Directions -
Transcribe exactly the lines that fall between the one holding "Die funktionalen Tests" and the one holding "auch nur einzelne", inclusive, from the entries below.
(Extracted entries)
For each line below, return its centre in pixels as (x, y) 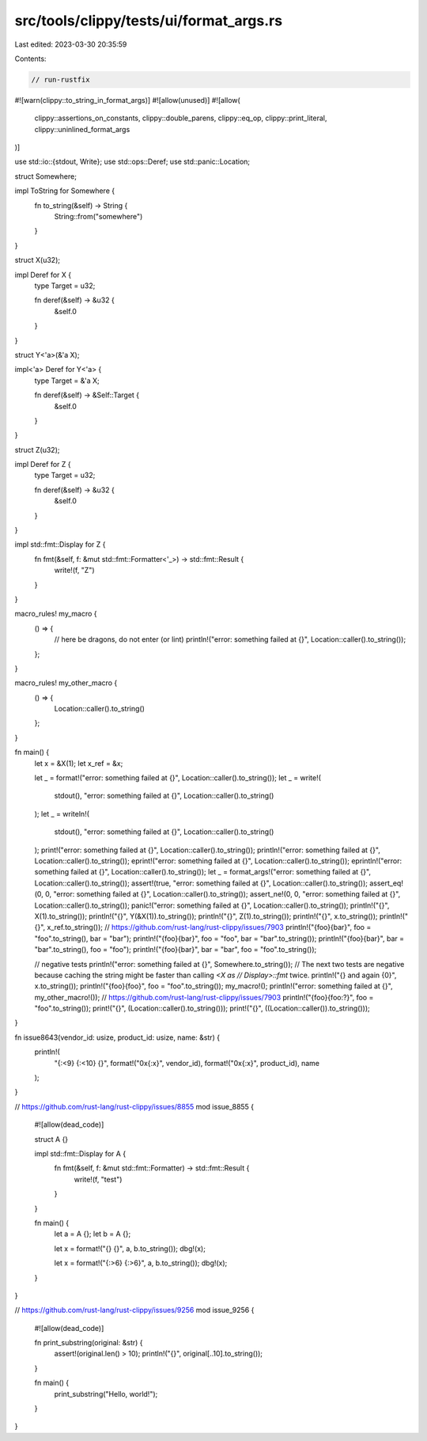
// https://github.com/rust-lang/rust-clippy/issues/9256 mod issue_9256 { (134, 1310)
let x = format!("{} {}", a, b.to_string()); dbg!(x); (130, 1248)
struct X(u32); (38, 260)
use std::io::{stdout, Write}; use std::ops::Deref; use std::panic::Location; (132, 161)
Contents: (30, 59)
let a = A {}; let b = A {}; (93, 1234)
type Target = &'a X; (67, 381)
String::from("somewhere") (98, 217)
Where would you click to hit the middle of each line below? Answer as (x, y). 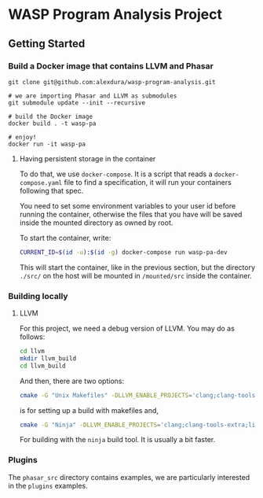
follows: (32, 337)
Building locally (38, 296)
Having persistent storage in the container (88, 158)
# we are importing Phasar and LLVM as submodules (93, 96)
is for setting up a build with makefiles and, (89, 410)
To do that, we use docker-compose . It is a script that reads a (116, 174)
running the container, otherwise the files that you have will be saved (131, 214)
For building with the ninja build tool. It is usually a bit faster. (117, 440)
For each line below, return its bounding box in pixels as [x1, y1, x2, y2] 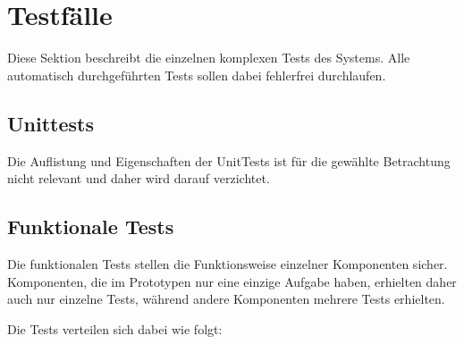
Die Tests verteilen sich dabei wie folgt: [7, 319, 223, 338]
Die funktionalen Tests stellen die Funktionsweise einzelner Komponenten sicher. [7, 254, 448, 273]
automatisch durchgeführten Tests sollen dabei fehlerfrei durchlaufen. [7, 65, 386, 84]
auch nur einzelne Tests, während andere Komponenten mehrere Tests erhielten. [7, 289, 445, 308]
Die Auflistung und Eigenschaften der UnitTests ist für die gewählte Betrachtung [7, 151, 451, 170]
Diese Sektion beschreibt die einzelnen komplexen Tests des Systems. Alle [7, 48, 410, 67]
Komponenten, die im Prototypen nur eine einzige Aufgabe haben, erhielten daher [7, 272, 457, 290]
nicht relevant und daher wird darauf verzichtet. [7, 169, 270, 188]
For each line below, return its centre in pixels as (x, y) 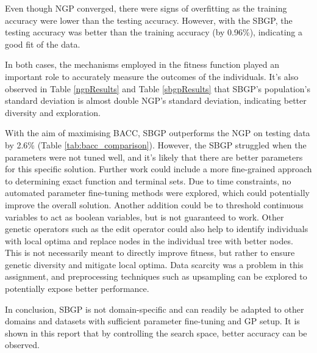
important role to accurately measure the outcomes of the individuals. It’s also (152, 76)
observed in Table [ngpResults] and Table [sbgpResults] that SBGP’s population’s (158, 88)
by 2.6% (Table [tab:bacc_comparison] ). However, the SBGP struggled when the (156, 144)
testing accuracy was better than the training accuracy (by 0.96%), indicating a (154, 32)
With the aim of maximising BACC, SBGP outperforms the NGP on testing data (158, 133)
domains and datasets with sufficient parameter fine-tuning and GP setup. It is (152, 321)
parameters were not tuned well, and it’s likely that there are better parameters (154, 157)
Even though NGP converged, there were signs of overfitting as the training (146, 8)
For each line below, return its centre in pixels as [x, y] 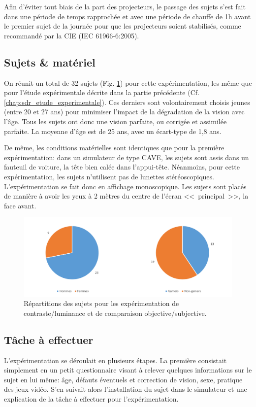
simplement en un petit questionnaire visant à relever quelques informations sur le [128, 370]
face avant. [20, 205]
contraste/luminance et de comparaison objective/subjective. [115, 313]
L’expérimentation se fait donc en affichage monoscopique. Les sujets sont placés [125, 186]
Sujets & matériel [50, 62]
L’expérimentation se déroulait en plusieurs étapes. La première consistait [115, 360]
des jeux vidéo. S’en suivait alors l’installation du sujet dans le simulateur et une [126, 389]
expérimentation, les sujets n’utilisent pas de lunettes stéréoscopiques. [109, 176]
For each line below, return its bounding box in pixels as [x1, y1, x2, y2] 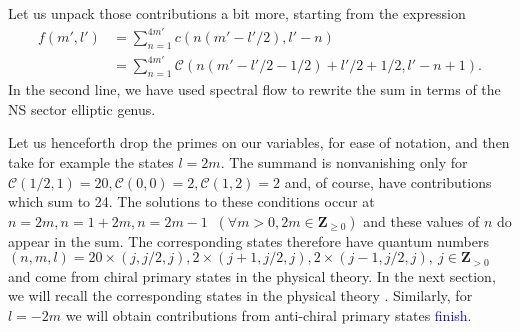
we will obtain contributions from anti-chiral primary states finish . [65, 305, 472, 326]
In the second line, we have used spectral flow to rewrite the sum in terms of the [8, 79, 501, 100]
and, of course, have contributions [284, 171, 492, 192]
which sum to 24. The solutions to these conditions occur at [8, 191, 375, 212]
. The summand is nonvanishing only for [220, 152, 468, 173]
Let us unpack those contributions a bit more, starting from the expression [8, 3, 466, 23]
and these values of [363, 210, 480, 231]
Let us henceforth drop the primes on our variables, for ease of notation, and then [8, 132, 510, 153]
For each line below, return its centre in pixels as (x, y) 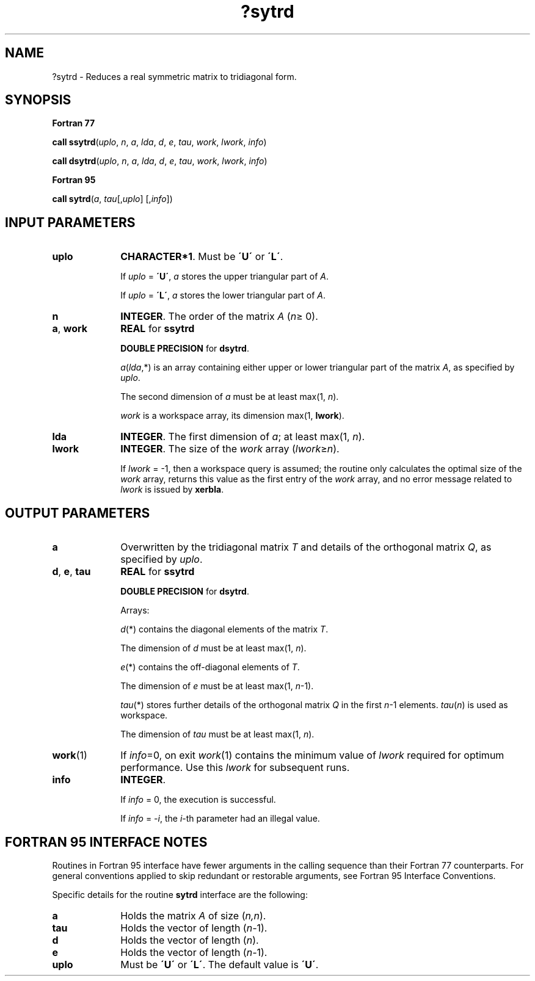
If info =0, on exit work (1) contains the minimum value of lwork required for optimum (312, 755)
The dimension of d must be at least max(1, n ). (213, 648)
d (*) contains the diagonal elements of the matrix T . (224, 629)
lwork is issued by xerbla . (172, 490)
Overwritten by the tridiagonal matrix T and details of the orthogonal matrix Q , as (306, 547)
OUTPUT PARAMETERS (78, 513)
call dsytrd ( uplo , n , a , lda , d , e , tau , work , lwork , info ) (160, 161)
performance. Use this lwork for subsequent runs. (235, 768)
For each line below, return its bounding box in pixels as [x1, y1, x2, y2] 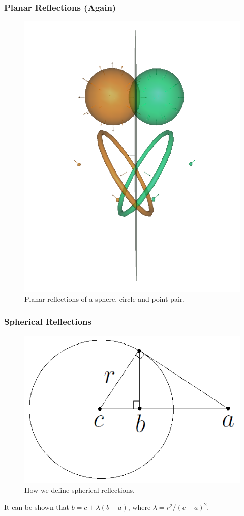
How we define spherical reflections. [24, 484, 135, 495]
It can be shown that [4, 502, 70, 512]
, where [128, 502, 151, 512]
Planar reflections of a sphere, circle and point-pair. [24, 293, 185, 304]
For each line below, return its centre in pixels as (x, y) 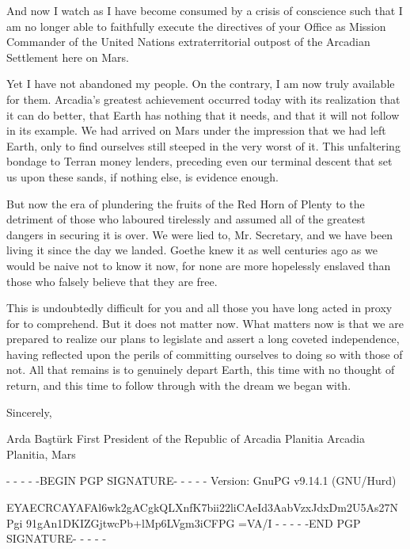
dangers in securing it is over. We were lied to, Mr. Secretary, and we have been (200, 234)
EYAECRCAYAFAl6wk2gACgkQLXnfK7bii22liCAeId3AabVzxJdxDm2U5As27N (202, 507)
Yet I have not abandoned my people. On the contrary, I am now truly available (201, 84)
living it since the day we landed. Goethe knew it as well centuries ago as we (192, 250)
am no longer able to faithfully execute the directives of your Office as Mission (196, 26)
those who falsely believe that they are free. (112, 281)
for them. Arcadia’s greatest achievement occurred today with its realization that (203, 99)
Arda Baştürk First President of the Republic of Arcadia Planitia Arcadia (186, 438)
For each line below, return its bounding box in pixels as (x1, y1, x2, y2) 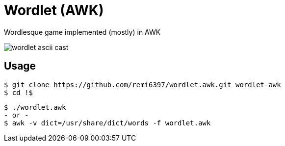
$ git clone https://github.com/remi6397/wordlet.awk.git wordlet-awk (4, 80, 281, 89)
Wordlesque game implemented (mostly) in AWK (4, 27, 161, 36)
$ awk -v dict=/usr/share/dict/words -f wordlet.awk (4, 119, 211, 127)
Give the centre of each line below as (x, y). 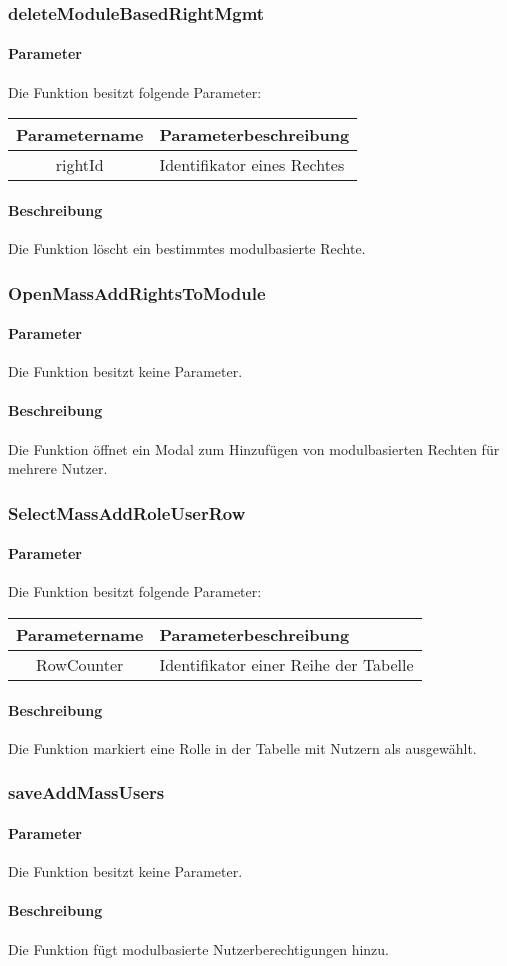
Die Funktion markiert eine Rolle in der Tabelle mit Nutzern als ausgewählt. (242, 747)
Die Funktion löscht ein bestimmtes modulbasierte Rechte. (187, 248)
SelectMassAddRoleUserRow (127, 512)
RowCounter (80, 665)
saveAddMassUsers (86, 792)
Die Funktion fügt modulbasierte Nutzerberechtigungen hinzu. (198, 948)
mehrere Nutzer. (58, 468)
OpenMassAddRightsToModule (137, 292)
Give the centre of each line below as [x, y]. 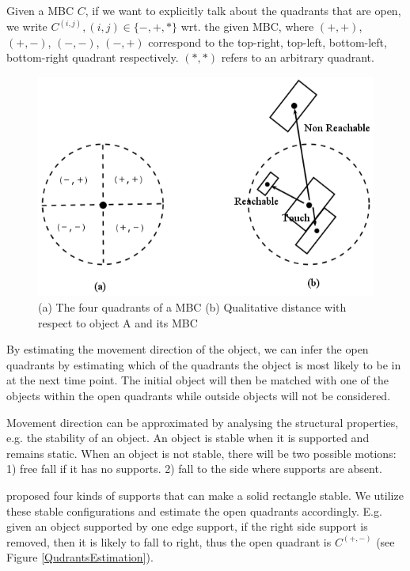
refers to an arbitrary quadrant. [298, 57]
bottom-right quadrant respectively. [93, 57]
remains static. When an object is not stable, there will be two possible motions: [201, 453]
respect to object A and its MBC [118, 322]
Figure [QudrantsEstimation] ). [80, 557]
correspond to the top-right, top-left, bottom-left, [268, 42]
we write [27, 26]
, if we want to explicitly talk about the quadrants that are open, [243, 10]
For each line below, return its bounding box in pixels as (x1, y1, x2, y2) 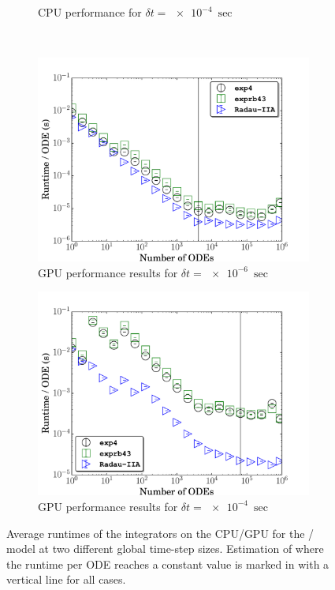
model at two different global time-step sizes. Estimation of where (6, 540, 324, 557)
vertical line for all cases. (6, 571, 126, 588)
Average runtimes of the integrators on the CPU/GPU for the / (6, 524, 315, 541)
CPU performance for (38, 4, 142, 20)
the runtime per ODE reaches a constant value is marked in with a (6, 555, 329, 572)
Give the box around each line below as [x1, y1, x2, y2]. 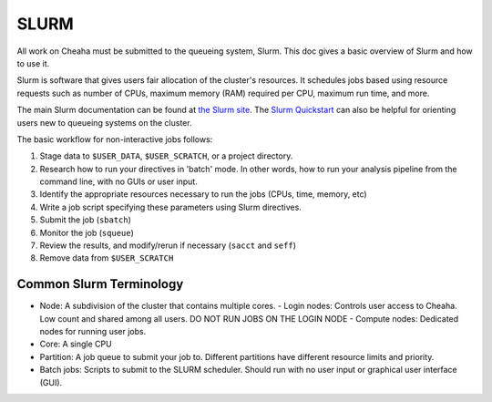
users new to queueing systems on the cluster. [16, 117, 192, 128]
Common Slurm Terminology [16, 276, 184, 292]
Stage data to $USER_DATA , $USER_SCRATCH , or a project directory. [39, 150, 293, 161]
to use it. [16, 57, 50, 68]
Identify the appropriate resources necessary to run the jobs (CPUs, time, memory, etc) [39, 189, 368, 200]
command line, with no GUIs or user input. [39, 176, 198, 187]
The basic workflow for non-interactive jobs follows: [16, 133, 213, 145]
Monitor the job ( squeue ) [39, 227, 134, 238]
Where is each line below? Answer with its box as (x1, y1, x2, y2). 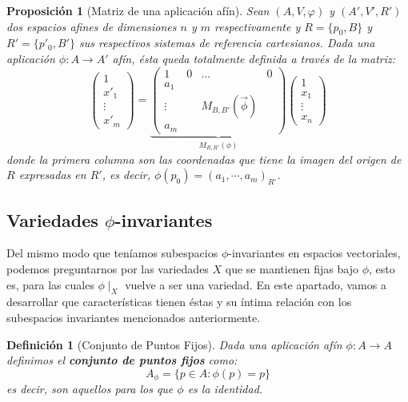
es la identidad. (187, 380, 263, 397)
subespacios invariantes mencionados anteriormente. (6, 309, 261, 326)
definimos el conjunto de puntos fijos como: (6, 352, 238, 368)
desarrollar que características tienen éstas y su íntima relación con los (6, 293, 352, 310)
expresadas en (18, 166, 86, 183)
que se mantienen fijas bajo (225, 261, 358, 277)
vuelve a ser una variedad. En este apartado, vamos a (125, 276, 386, 293)
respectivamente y (214, 18, 301, 34)
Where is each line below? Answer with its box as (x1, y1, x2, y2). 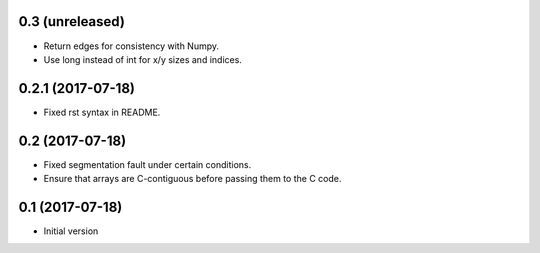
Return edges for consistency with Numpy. (43, 40, 220, 52)
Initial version (43, 225, 99, 237)
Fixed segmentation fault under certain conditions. (43, 158, 252, 170)
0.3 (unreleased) (18, 13, 125, 30)
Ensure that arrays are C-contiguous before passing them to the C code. (43, 173, 342, 185)
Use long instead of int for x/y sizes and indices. (43, 53, 242, 65)
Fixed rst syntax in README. (43, 106, 161, 118)
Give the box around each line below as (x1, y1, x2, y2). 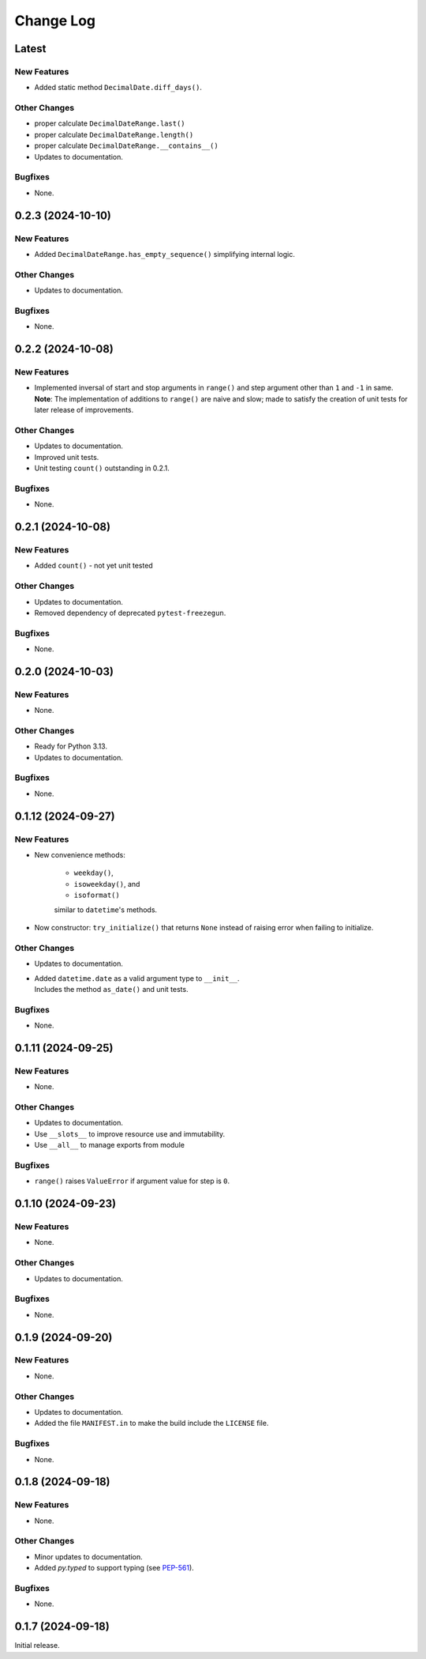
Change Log (14, 12, 96, 29)
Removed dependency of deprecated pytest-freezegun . (34, 608, 226, 617)
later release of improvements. (34, 405, 134, 415)
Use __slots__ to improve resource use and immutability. (34, 1129, 225, 1138)
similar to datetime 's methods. (54, 905, 158, 914)
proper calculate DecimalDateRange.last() (34, 119, 185, 128)
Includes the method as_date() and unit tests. (34, 984, 189, 994)
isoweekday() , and (73, 879, 140, 888)
(End Extracted entries)
The answer -
Die funktionalen Tests stellen die Funktionsweise einzelner Komponenten sicher. [7, 254, 448, 273]
automatisch durchgeführten Tests sollen dabei fehlerfrei durchlaufen. [7, 65, 386, 84]
auch nur einzelne Tests, während andere Komponenten mehrere Tests erhielten. [7, 289, 445, 308]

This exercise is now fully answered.